Comparison of VUV and IR emission in an AC surface discharge with nanosecond time resolution

Abstract

Summary form only given, as follows. Vacuum ultraviolet (VUV) light emission from atomic Xe at 147 nm and the Xe/sub 2/ dimer at 173 nm are key to efficient operation of color ac plasma displays. Since these VUV emissions are blocked by glass in PDPs, the IR emission lines from Xe at 823 and 828 nm have previously been used as indicators of the discharge conditions and of the VUV. It is assumed that the 828 nm emission is roughly proportional to 147 nm Xe resonant emission, and that the 823 nm monitors the forming of metastable Xe, a precursor for Xe-dimer radiation at 173 nm. To test this, we have used a special discharge chamber with the MgF/sub 2/ window as a front panel and high speed driving electronics to detect simultaneously the VUV and IR emission.

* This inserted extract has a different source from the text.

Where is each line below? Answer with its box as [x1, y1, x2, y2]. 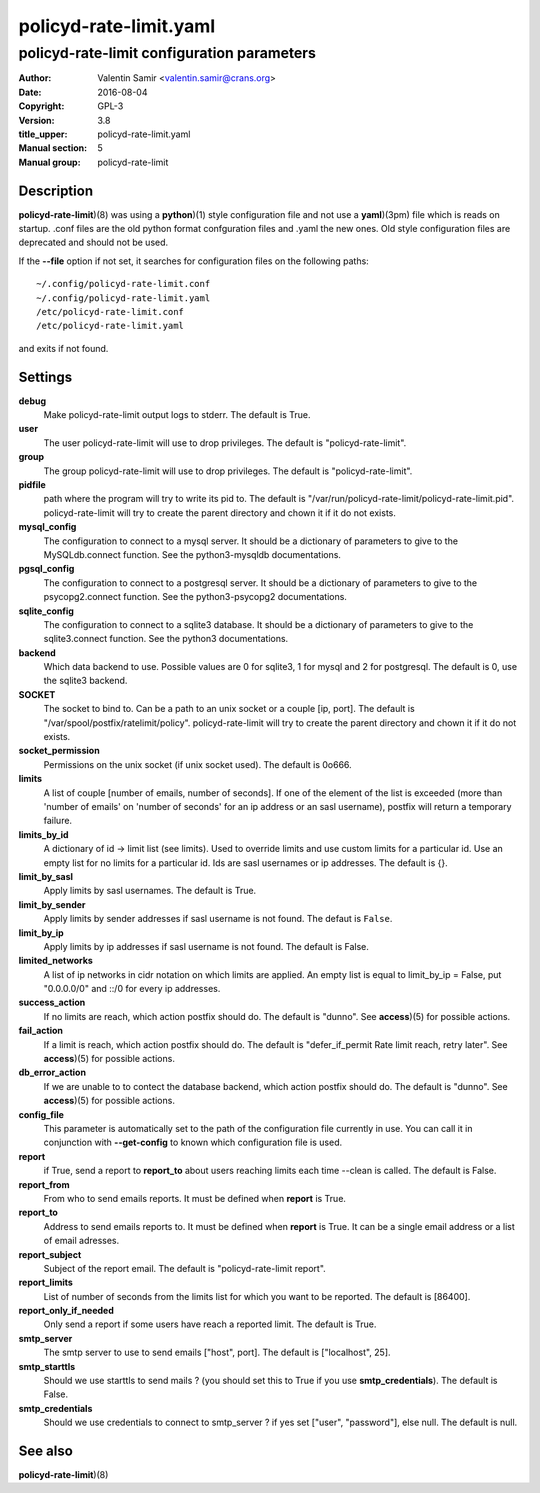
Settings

We have measured the current and light waveforms from a coplanar-surface-discharge-type panel with the photomultiplier as functions of driving voltage, total gas pressure, and Xe/Ne gas ratio. We find that the total VUV emission and the 173 nm Xe-dimer radiation increase rapidly as Xe concentration and the pressure increase, but the emission at 823 nm does not increase substantially. Thus the 823 nm line is a poor indicator of the 173 dimer emission. Also, the emission at 828 nm does not behave like the 147 nm resonance line except as a function of applied voltage. For example, the integrated 147 nm Xe resonant emission decreases above 10% Xe concentration because of radiation trapping. At 10% Xe concentration, the time- and spectrally integrated 173 nm Xe-dimer radiation exceeds the 147 nm Xe resonant radiation and we find that the VUV emission efficiency saturates. Also, we clearly observe the time delay between the dimer radiation and the resonant, atomic radiation, which reflects the dynamics of the dimer formation.